Development of functional nanoparticles for in situ tissue engineering

Mesenchymal stem/stromal cells (MSCs) are of significant clinical interest in regenerative medicine because of their trilineage potential to differentiate into cells integral for tissues such as bone and cartilage. Current therapies for tissue damage often require surgical intervention, which has drawbacks including invasiveness and susceptibility to infection. Stem cell-based therapies likely offer a more natural alternative to repair damaged tissue. Nanoparticles are a promising tool for biomedical applications, especially as a vehicle for biomolecule delivery when coated with temperature-responsive polymers to entrap and release biomolecules, such as proteins, in a triggered manner. Superparamagnetic iron oxide nanoparticles (SPIONs) can undergo a phenomenon termed magnetic heating in the presence of an alternating magnetic field. SPIONs surface-functionalised with temperature-responsive polymers present a potential combination for protein delivery and release.
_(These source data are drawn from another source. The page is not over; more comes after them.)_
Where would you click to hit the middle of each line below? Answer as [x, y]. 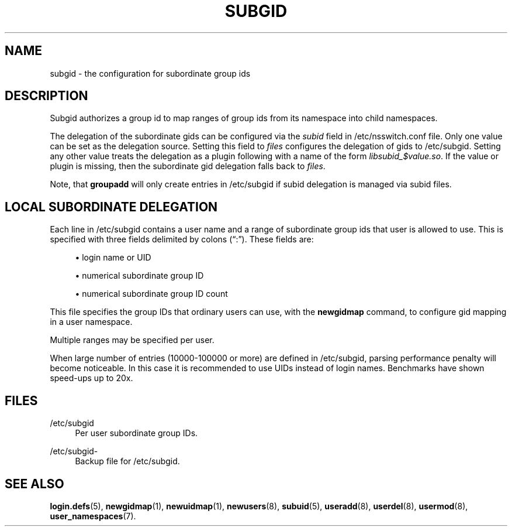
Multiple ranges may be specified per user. [132, 340]
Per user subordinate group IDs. [136, 433]
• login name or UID [113, 258]
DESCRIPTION [46, 96]
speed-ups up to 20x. [91, 378]
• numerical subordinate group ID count [151, 294]
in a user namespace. [91, 322]
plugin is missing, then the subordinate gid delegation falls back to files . [188, 166]
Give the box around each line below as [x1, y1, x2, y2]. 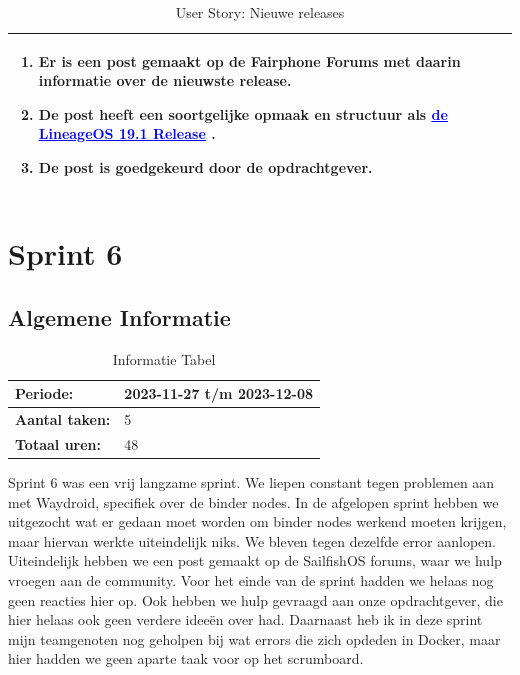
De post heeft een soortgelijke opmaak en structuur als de [38, 103, 448, 124]
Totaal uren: [15, 433, 102, 454]
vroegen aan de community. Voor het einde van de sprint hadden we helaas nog [8, 569, 494, 590]
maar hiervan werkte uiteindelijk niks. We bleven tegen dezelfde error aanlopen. [8, 530, 496, 551]
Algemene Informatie [8, 301, 231, 332]
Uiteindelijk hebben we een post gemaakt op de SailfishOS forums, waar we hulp [8, 550, 502, 571]
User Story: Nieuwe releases [175, 2, 345, 22]
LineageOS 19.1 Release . [38, 123, 216, 144]
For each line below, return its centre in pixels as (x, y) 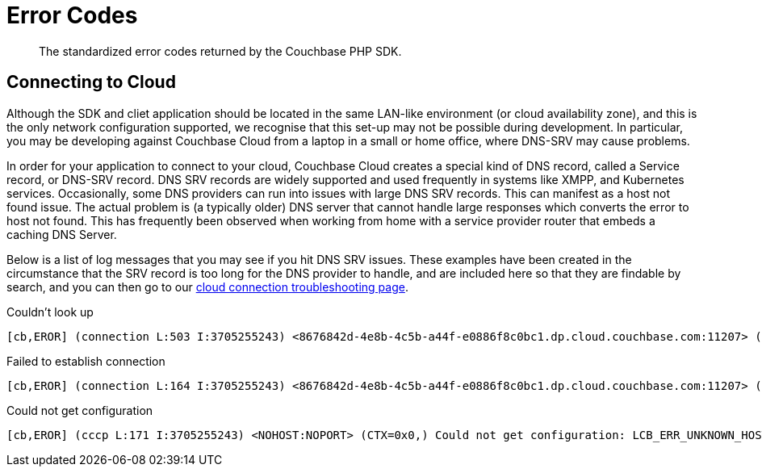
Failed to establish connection (86, 361)
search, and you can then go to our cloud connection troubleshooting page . (207, 287)
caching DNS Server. (62, 234)
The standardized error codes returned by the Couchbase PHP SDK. (220, 51)
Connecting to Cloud (91, 82)
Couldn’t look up (50, 312)
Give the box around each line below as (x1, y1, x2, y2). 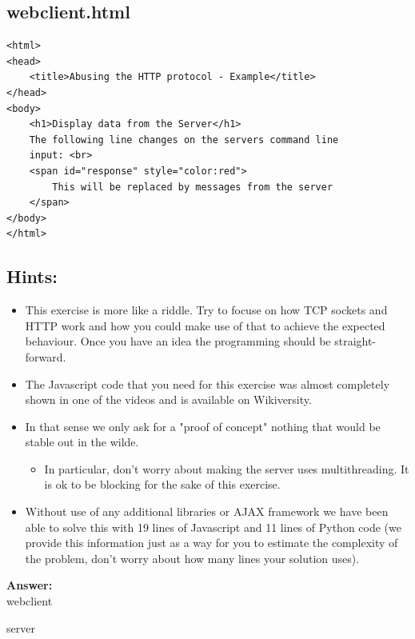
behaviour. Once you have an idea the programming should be (25, 333, 331, 349)
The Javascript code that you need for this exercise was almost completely (25, 375, 390, 392)
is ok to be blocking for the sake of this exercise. (44, 476, 281, 493)
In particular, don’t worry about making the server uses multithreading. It (44, 460, 409, 477)
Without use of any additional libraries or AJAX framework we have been (25, 503, 389, 520)
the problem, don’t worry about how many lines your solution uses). (25, 549, 360, 566)
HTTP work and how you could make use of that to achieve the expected (25, 317, 385, 333)
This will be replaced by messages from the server (52, 181, 333, 193)
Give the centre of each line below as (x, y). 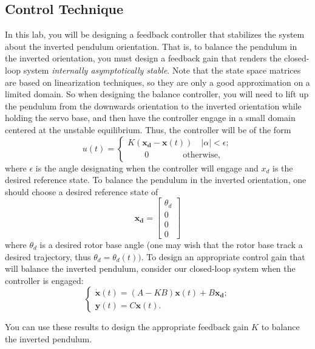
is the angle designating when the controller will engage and (147, 168)
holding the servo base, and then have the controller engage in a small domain (150, 118)
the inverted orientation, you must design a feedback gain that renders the (143, 58)
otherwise (200, 155)
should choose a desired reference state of (82, 191)
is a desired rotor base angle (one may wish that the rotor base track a (171, 244)
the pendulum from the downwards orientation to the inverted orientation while (153, 105)
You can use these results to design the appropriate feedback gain (127, 327)
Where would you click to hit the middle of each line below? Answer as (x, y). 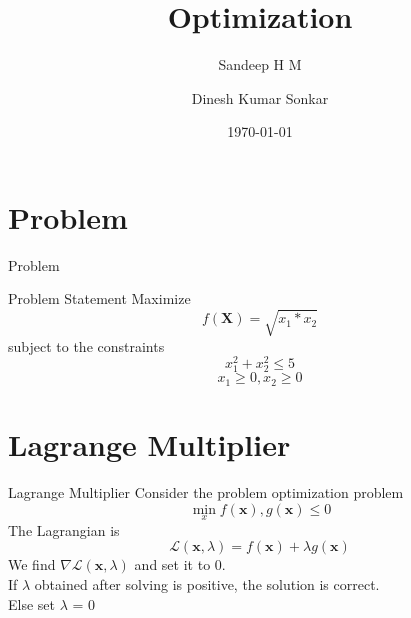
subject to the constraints (86, 345)
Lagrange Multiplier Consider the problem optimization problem (206, 491)
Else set (31, 603)
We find (32, 564)
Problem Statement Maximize (99, 298)
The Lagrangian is (64, 529)
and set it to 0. (180, 564)
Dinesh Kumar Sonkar (260, 97)
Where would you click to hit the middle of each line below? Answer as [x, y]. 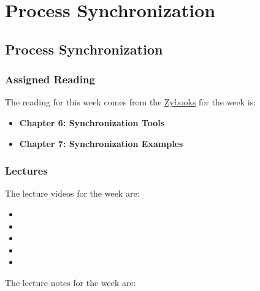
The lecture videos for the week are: [72, 193]
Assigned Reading [50, 79]
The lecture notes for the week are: [71, 282]
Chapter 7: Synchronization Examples [101, 143]
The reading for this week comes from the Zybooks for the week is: [131, 102]
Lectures [26, 171]
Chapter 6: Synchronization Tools [92, 122]
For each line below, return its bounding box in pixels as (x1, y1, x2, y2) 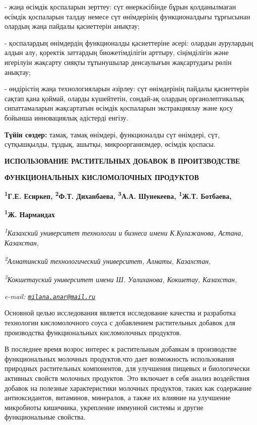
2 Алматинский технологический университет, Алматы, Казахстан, (4, 254, 211, 266)
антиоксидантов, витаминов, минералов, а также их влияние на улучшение (4, 392, 231, 403)
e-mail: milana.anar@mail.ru (4, 291, 96, 301)
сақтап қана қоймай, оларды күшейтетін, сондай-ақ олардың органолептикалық (4, 93, 244, 103)
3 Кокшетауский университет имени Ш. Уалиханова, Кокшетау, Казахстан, (4, 273, 237, 285)
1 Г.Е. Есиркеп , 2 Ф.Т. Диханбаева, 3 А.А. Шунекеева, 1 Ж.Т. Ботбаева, (4, 189, 232, 201)
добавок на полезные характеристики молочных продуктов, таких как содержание (4, 382, 252, 393)
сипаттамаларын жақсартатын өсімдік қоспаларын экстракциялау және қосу (4, 103, 233, 113)
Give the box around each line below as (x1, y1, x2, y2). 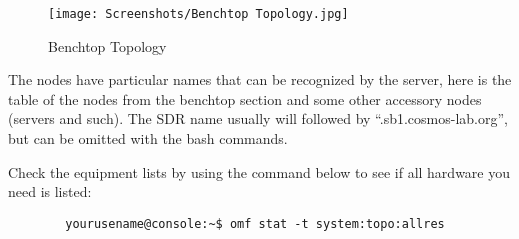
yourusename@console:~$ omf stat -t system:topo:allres (65, 216, 445, 231)
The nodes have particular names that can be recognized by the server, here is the (8, 69, 512, 90)
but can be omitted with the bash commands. (8, 128, 288, 149)
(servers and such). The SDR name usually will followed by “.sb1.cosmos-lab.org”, (8, 108, 508, 129)
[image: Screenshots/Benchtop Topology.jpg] (48, 7, 349, 21)
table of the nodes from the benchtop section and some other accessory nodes (8, 88, 482, 109)
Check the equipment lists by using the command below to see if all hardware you (8, 161, 511, 182)
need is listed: (8, 181, 92, 202)
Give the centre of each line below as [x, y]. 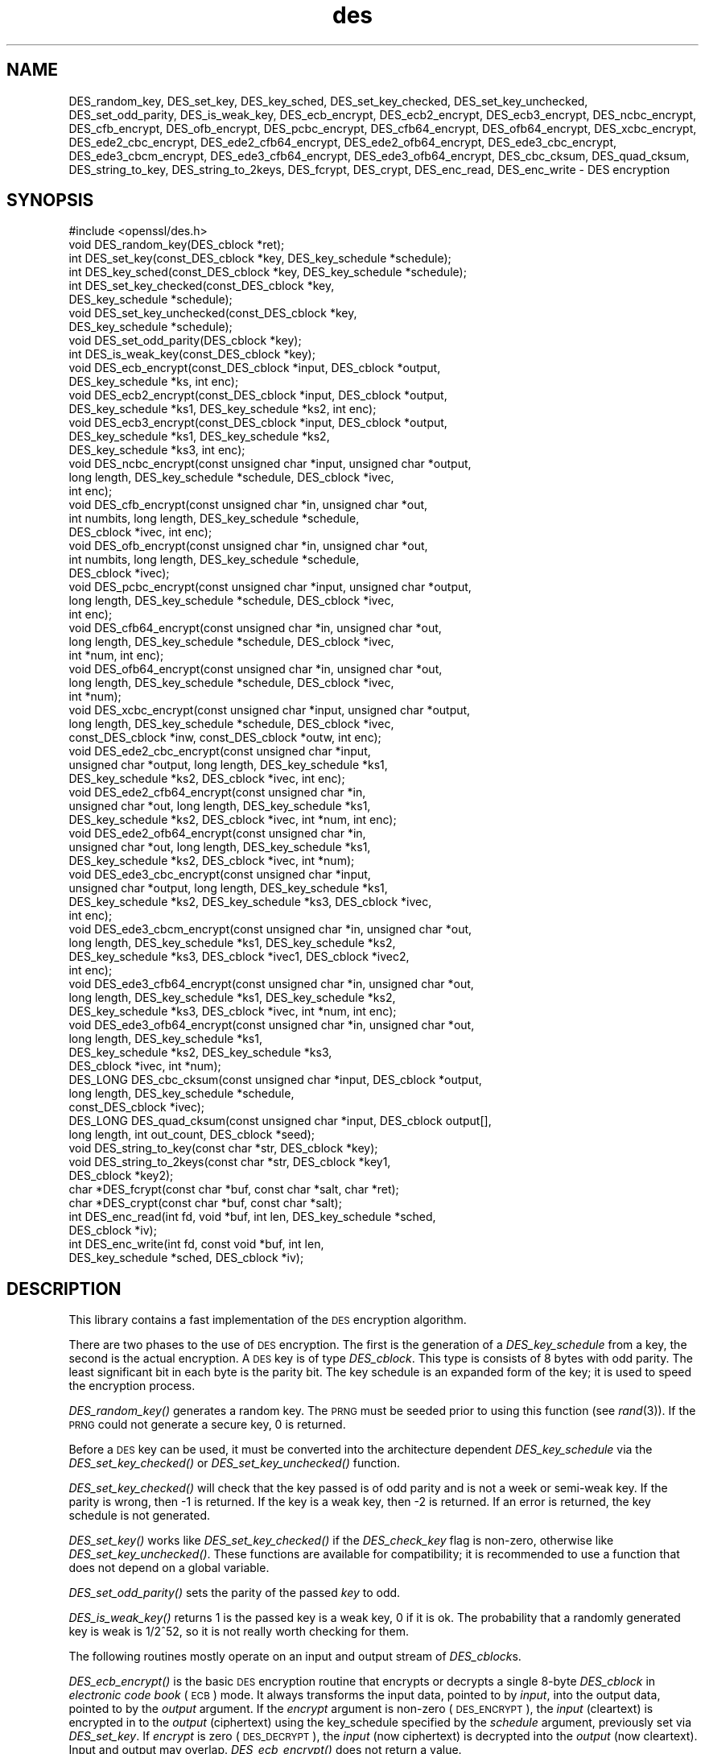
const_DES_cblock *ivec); [137, 1107]
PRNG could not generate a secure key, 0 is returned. [207, 1425]
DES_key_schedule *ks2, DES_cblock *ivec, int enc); [207, 779]
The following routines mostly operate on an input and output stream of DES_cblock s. [295, 1657]
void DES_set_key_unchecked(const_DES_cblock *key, [213, 313]
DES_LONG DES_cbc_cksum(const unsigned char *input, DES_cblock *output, [275, 1080]
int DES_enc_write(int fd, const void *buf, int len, [196, 1244]
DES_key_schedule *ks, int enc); [154, 382]

In this study, I report the development of SPIONs coated with temperature-sensitive polymer poly(N-isopropylacrylamide) (PNIPAM). PNIPAM-coated SPIONs showed temperature-sensitive properties above the lower critical solution temperature (LCST) of PNIPAM (32oC) when heated with or without magnetic heating. I could characterise the protein encapsulation and release of test protein apotransferrin from PNIPAM-coated nanoparticles in both a pH- and temperature-sensitive manner. Magnetic heating, though a constant or pulsed application, was sufficient to trigger the release of encapsulated apotransferrin from PNIPAM-coated nanoparticles, where switching off the magnetic field halted further protein release. Magnetically-triggered Wnt3a release from PNIPAM-coated nanoparticles elicited cellular activation through the enhanced green fluorescent protein (eGFP) response of an MSC Wnt reporter line, as well as increased proliferation of both immortalised and primary MSCs. I also developed temperature-responsive polymer, poly(N-isopropylmethacrylamide) (PNIPMAM), which exhibited a higher LCST than PNIPAM (42oC) and could release apotransferrin above physiological temperature with/without magnetic heating.
The developed temperature and magnetically-responsive SPIONs could be a potential tool to promote MSC-driven tissue regeneration through biomolecule delivery and temperature-sensitive release.